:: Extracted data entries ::

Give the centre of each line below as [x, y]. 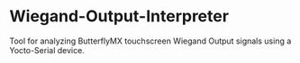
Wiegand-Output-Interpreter [119, 16]
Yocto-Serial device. [47, 50]
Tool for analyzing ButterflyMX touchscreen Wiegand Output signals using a [150, 41]
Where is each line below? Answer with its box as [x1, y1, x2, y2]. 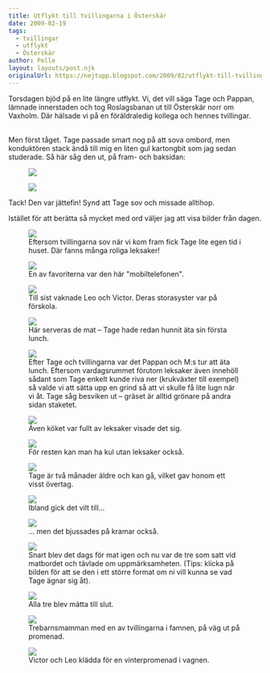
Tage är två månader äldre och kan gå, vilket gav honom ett [28, 470, 226, 480]
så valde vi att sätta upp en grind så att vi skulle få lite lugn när [28, 383, 235, 392]
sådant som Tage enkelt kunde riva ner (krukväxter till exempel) [28, 374, 239, 384]
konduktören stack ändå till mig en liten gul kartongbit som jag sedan [8, 143, 237, 153]
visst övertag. [28, 479, 74, 489]
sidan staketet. [28, 400, 78, 409]
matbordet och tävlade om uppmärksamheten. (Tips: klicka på [28, 558, 235, 568]
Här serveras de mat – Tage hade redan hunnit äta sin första [28, 325, 227, 334]
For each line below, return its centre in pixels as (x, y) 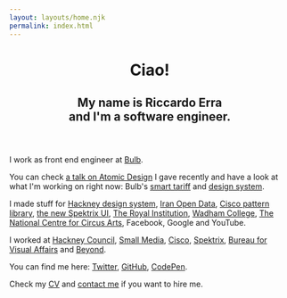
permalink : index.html (51, 26)
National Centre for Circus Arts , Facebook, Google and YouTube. (128, 223)
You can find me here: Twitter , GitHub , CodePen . (98, 267)
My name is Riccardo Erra (150, 103)
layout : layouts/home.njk (57, 17)
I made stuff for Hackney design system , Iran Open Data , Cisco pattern (139, 204)
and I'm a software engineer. (150, 117)
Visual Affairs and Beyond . (58, 250)
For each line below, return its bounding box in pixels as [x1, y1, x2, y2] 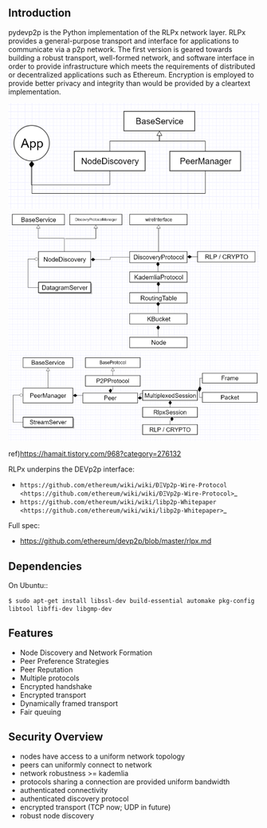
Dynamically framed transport [19, 698, 118, 708]
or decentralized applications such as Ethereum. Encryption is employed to [8, 69, 254, 79]
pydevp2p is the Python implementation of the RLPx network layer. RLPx [8, 27, 246, 37]
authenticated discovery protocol [19, 794, 129, 803]
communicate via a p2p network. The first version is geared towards [8, 44, 233, 54]
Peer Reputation [19, 664, 73, 674]
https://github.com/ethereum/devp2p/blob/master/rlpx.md [19, 536, 212, 546]
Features [8, 626, 53, 641]
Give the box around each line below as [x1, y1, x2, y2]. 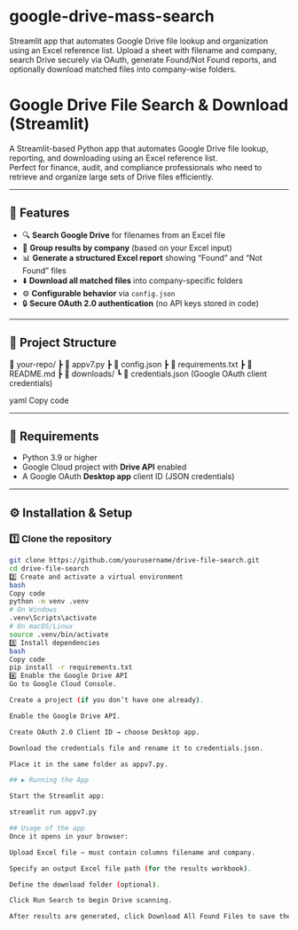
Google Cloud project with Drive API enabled [21, 461, 187, 472]
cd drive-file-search [9, 564, 90, 573]
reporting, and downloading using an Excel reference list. [9, 153, 218, 163]
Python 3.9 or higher [21, 453, 98, 463]
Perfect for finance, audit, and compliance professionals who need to [9, 162, 263, 172]
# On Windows [9, 605, 58, 614]
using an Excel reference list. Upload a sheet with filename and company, [9, 44, 278, 55]
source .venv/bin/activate [9, 630, 109, 639]
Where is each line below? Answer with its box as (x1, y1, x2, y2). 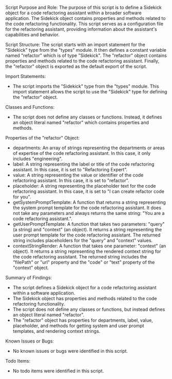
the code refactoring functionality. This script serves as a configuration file (5, 21, 163, 27)
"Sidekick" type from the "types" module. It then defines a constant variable (5, 47, 167, 53)
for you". (12, 194, 31, 200)
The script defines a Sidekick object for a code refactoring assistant (12, 285, 157, 290)
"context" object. (12, 265, 49, 271)
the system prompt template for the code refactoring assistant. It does (12, 205, 162, 211)
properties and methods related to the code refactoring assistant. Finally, (5, 58, 160, 64)
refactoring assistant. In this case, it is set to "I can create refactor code (12, 188, 164, 194)
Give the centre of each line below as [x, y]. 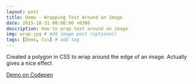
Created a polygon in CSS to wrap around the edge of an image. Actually [96, 57]
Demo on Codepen [30, 75]
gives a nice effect [29, 63]
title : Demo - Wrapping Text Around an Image [64, 17]
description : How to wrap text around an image [67, 28]
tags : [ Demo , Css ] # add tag [43, 40]
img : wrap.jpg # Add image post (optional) [62, 34]
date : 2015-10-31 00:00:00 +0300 [48, 23]
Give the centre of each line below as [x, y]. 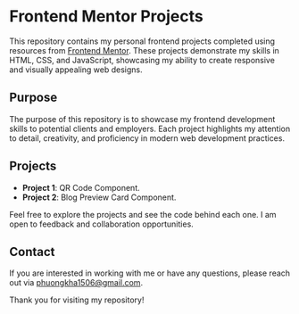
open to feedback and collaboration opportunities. [101, 224]
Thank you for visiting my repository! [77, 300]
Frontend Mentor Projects [106, 17]
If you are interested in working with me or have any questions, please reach [150, 273]
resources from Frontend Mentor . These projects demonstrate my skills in [144, 50]
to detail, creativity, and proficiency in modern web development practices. [147, 138]
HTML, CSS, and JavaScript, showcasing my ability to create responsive [142, 60]
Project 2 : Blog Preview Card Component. [99, 197]
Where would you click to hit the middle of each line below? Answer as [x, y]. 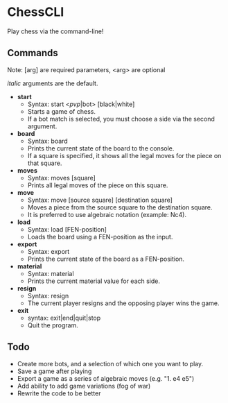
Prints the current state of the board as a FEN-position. [106, 259]
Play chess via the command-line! [55, 31]
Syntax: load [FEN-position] [67, 229]
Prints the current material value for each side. [94, 281]
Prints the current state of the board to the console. [101, 148]
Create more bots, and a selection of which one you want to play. [110, 363]
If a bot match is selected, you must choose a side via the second [121, 119]
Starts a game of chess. [61, 111]
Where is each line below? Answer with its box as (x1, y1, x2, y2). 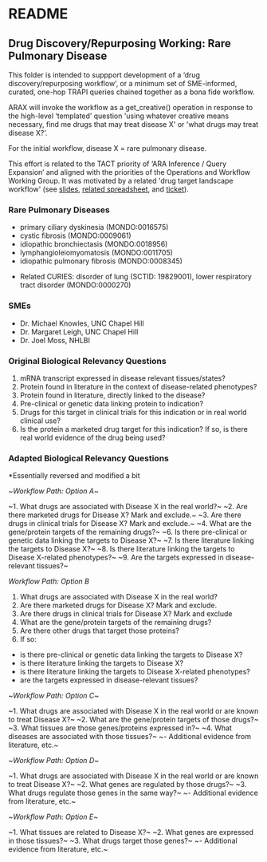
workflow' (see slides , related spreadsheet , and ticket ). (8, 184, 189, 194)
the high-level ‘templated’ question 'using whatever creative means (8, 111, 230, 121)
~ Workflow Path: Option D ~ (8, 756, 100, 765)
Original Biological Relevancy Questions (8, 355, 167, 366)
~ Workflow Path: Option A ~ (8, 486, 100, 496)
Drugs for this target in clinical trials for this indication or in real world (19, 407, 247, 417)
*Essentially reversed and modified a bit (8, 471, 141, 480)
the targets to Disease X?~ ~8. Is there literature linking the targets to (8, 544, 235, 554)
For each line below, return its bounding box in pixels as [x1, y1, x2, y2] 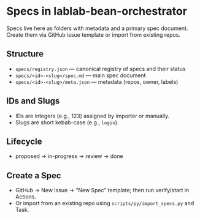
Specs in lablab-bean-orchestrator [6, 4, 187, 18]
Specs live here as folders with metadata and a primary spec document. [6, 24, 188, 32]
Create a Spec [6, 170, 61, 181]
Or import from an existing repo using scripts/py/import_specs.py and [15, 200, 194, 207]
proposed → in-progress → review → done [15, 152, 124, 160]
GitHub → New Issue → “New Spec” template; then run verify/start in [15, 187, 190, 194]
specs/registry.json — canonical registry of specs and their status [15, 65, 186, 72]
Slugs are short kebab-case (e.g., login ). [15, 118, 119, 126]
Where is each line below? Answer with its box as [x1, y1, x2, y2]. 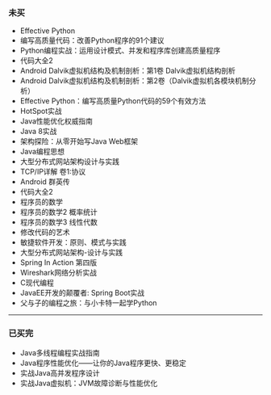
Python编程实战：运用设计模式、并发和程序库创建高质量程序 [19, 46, 221, 56]
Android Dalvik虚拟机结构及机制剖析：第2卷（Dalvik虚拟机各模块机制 [19, 76, 249, 86]
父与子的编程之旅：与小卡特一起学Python [19, 298, 157, 308]
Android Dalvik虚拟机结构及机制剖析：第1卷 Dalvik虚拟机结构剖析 [19, 66, 236, 76]
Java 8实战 [19, 127, 57, 137]
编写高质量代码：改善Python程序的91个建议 [19, 36, 165, 45]
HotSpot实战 [19, 107, 62, 116]
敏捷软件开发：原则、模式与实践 [19, 237, 127, 247]
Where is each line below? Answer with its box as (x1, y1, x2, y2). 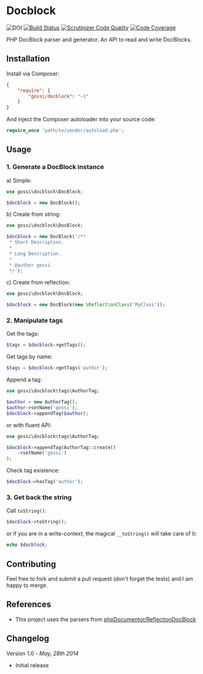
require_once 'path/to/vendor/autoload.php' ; (6, 127, 124, 134)
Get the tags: (6, 330, 39, 338)
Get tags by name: (6, 353, 53, 360)
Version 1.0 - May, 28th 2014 (6, 649, 79, 657)
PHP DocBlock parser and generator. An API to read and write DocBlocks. (6, 36, 192, 43)
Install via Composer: (6, 70, 60, 77)
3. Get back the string (6, 493, 72, 502)
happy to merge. (6, 581, 48, 589)
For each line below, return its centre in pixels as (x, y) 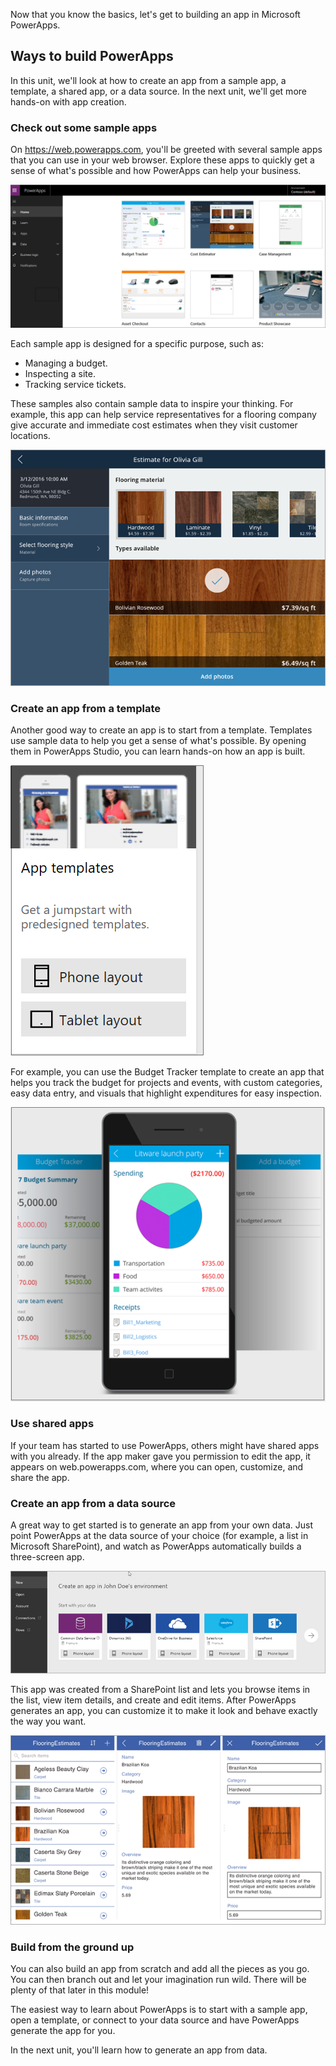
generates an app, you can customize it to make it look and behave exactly (164, 1711)
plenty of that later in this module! (80, 1990)
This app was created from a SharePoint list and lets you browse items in (160, 1690)
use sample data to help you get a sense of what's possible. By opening (158, 741)
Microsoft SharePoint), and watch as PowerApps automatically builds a (156, 1546)
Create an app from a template (86, 708)
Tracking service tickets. (75, 385)
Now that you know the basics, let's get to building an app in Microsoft (155, 14)
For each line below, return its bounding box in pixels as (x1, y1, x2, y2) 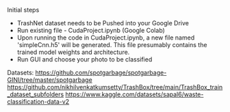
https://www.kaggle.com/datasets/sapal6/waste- (64, 90, 204, 98)
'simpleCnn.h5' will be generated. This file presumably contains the (16, 41, 207, 48)
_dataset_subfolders (7, 90, 64, 98)
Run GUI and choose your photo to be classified (16, 55, 153, 64)
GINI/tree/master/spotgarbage (7, 76, 92, 84)
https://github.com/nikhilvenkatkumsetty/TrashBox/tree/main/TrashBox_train (7, 83, 223, 91)
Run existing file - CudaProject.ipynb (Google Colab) (16, 27, 166, 34)
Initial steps (7, 6, 40, 14)
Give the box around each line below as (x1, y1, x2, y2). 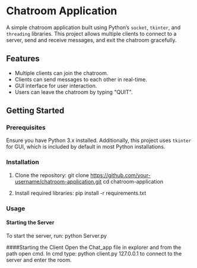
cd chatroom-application (103, 178, 164, 185)
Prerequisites (6, 124, 46, 132)
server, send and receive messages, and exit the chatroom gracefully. (6, 36, 177, 43)
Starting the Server (6, 219, 55, 226)
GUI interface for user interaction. (14, 82, 97, 89)
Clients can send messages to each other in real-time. (14, 75, 147, 83)
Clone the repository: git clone (14, 171, 89, 179)
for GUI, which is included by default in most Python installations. (6, 143, 166, 150)
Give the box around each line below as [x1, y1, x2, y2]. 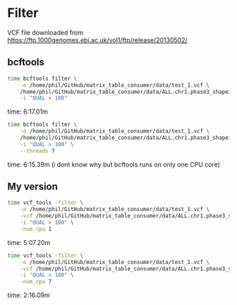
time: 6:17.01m [7, 107, 48, 116]
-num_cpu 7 [20, 278, 52, 285]
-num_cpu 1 [20, 225, 52, 232]
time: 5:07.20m [7, 238, 51, 246]
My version [7, 181, 59, 193]
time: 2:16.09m [7, 291, 51, 299]
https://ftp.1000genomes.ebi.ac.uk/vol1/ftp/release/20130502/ [7, 35, 188, 44]
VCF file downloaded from [7, 28, 84, 37]
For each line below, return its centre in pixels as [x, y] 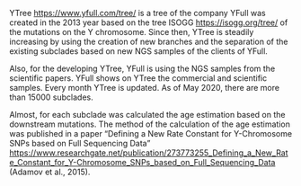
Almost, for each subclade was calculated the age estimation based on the [147, 115]
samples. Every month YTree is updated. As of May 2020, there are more [145, 88]
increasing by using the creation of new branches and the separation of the [149, 41]
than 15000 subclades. [52, 97]
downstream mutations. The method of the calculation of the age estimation [150, 124]
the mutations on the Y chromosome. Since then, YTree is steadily [132, 32]
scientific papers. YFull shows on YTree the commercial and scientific [138, 78]
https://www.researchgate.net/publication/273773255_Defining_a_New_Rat [149, 153]
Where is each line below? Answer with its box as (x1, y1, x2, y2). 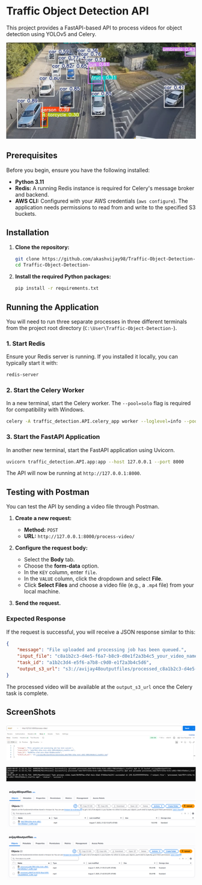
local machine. (23, 588, 60, 595)
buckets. (14, 210, 37, 217)
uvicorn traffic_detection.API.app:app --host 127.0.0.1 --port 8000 (6, 459, 185, 465)
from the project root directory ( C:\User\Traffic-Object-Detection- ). (6, 324, 177, 331)
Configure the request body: (14, 544, 88, 551)
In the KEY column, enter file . (23, 569, 97, 576)
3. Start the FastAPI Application (6, 433, 100, 441)
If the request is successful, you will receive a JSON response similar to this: (6, 628, 195, 635)
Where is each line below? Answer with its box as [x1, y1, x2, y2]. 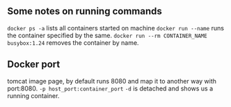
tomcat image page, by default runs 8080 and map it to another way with [7, 77, 217, 85]
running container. [7, 91, 60, 99]
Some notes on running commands [7, 6, 162, 17]
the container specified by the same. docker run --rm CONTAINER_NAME [7, 31, 207, 39]
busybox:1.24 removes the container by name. [7, 38, 139, 47]
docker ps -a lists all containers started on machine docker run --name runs [7, 23, 225, 32]
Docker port [7, 59, 61, 70]
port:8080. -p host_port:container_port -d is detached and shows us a [7, 84, 214, 93]

:: WHAT IS EXPECTED ::
In the entries above, which lines run from the one with "Original Biological Relevancy" up to and including the one with "proposed → in-progress"? Write them out exactly, without the pictures.

:: EXERCISE SOLUTION ::
Original Biological Relevancy Questions (8, 355, 167, 366)
~ Workflow Path: Option A ~ (8, 486, 100, 496)
Drugs for this target in clinical trials for this indication or in real world (19, 407, 247, 417)
*Essentially reversed and modified a bit (8, 471, 141, 480)
the targets to Disease X?~ ~8. Is there literature linking the targets to (8, 544, 235, 554)
For each line below, return its bounding box in pixels as [x1, y1, x2, y2] 
Specs in lablab-bean-orchestrator [6, 4, 187, 18]
Specs live here as folders with metadata and a primary spec document. [6, 24, 188, 32]
Create a Spec [6, 170, 61, 181]
Or import from an existing repo using scripts/py/import_specs.py and [15, 200, 194, 207]
proposed → in-progress → review → done [15, 152, 124, 160]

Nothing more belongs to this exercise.